Individual counseling
- Assist Devon to weigh the risks and benefits of sharing health related and medication information with selected peers to inform decision making
- Introduce internet links that have been vetted and may provide peer support for adolescents managing pain and chronic illness
- In consult with teams members introduce music, art, and technology as interventions to enhance pain coping skills.
Systems & team interventions
- Consider a prescribing schedule that avoids the need for Devon to wake in the night or take medications to school.
- Explore community resources for comprehensive health care given Devon’s developmental stage and the need to build trust and continuity over time for Devon and his family as he moves toward adulthood.
- Assist Devon and his family to understand the value of decreased Emergency department visits not as a way to withhold treatment but rather to replace crises care with stable access to comprehensive quality community care that supports his life in the community.

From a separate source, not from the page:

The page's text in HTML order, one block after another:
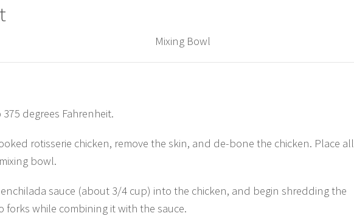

- Explore Devon’s readiness to counseling with a community mental health clinician specialized in adolescence to continue to assist Devon and his family to negotiate adolescence in the setting of a chronic life-limiting illness.
Hematology/Oncology
Consult Note / Hematology – Oncology Service
Result type: Consultation
Patient name: Devon Smith
Age: 15
MRN: 49234
Attending Physician: Tait, Ray
Consulting Physician: Hecht, Keith
Dictating Physician: Hecht, Keith
Consultation Report
Account#:
Date of Consultation:
Cc: Severe pain
Admission Diagnosis
History of present illness
This is a 15-year old African –American male well known to our service for management of sickle-cell disease. We have had him taking hydroxyurea to try to prevent acute painful crises. The dose has been titrated from 500mg daily to 1000mg daily. We had been managing his pain with scheduled celecoxib and PRN acetaminophen. Was admitted to hospital in March with hip pain that was found to be related to avascular necrosis. He was supposed to follow up with us regarding his sickle cell and with orthopedics regarding his hip. He missed his appointment that was scheduled for April. He called our office on the morning of admission stating that the pain has become unbearable and wanting us to call out something stronger for him. Since he missed his previous appointment our office would not send out prescriptions. We referred him to the emergency room for further evaluation and acute management of his pain.
Impression/Plan
Patient with history of sickle cell disease admitted with severe pain likely due to progression of necrosis in hips. We have been able to avoid blood transfusions with him in the past. Recommend blood transfusion if hemoglobin < 7 g/dL or if he is experiencing shortness of breath. Consider imaging of hips to evaluate progression. Also recommend consulting orthopedics for evaluation of surgical intervention. Initiate opioids to get current pain under control. Will continue to follow patient while admitted and schedule follow up in my office one week after discharge. Will be sure to discuss with him the importance of keeping appointments and clarify expectations for pain medications.